Getting the strong numbers they did would have required support from Labor plus others. While passing motions (as opposed to legislation) goes unnoticed by the public, it's considered pretty cool by those involved. Their timing was also deft, with the defeat of President Trump in the US and the resignation of Joel Fitzgibbon from federal Labor's front bench 'shifting the dial' a little towards green-friendly policies. Also notable is that the Legislative Council has had just one Green member since the 2018 election. That's well down on the five seats won in 2014. Getting the motion passed indicates that Greens can work with others including Labor, despite rivalries being not far below the surface (eg this Twitter thread). The rest of the leader's tweet is about influencing the budget due in just over a week. That's encouraging for supporters but likely wishful thinking. That's not to say that the budget won't contain some initiatives that could be considered 'green'. But proposals will have been developed some time ago. This is because budgets are complex documents with input and agreement between numerous portfolio and coordinating departments. Their development takes months. And external factors, for instance the contents of and projections in last month's Federal budget, can prove influential. Savvy advocacy groups knew that the time when new policy proposals were being considered has passed, even noting this budget's delays due to COVID-19. November 24's budget should be very advanced by now, unless something dramatic to force a change happens. Still, there's always next year's budget. And it's worth looking at the content of the Victorian Greens' 'Green New Deal' policy rather than just the process. In particular, as is on-topic here, the soundness of their proposals for public transport services. The following came out just after the motion was passed. Public and active transport is a key plank. That is good. There's more on the Greens' website, complete with bus logo (below). Here they mention that a Green New Deal could create jobs and tackle climate change and inequality. Keep both uppermost when you read what follows. The next page talks about trains, trams and bikes.
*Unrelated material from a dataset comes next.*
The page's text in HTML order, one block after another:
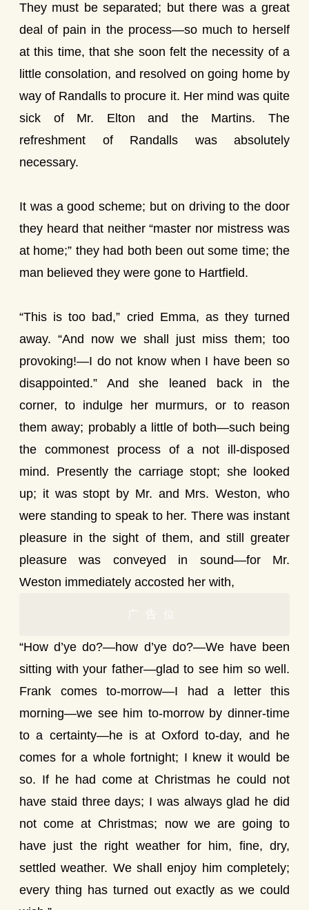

The centrepiece for cycling is a 'bike superhighway' linking the Green-held seats of Brunswick, Melbourne and Prahran.
Trains and trams get a separate Rail to Recovery paper.
Despite the extreme cost-effectiveness of upgrades and benefits for where over four million people live and work buses get no mention anywhere. That bus logo turned out to be a cruel ruse with nothing more said about them anywhere.
It's as if, in the minds of those who drafted this 'Green New Deal', the majority of Melburnians, whose nearest and often only public transport is a bus, neither exist nor have legitimate public transport needs. Walking, which has a wider social base than cycling, and is essential to reach trains, trams and buses, also goes un-mentioned.
In more detail, this is what Rail to Recovery proposes for trains:
* Trains every 2 - 3 minutes during peak hour and* every 5 - 10 minutes off peak times.* Staff at every station, first train to last.* Over 100 new high capacity trains.* New tunnels and extra tracks.* Modern high capacity signalling across the network.
The likes of Box Hill and Caulfield already have peak trains running at or close to the 2 to 3 minutes suggested. That's been needed for capacity. But do they seriously think that the likes of Williamstown, Altona and Alamein justify it? After all they do say every train line.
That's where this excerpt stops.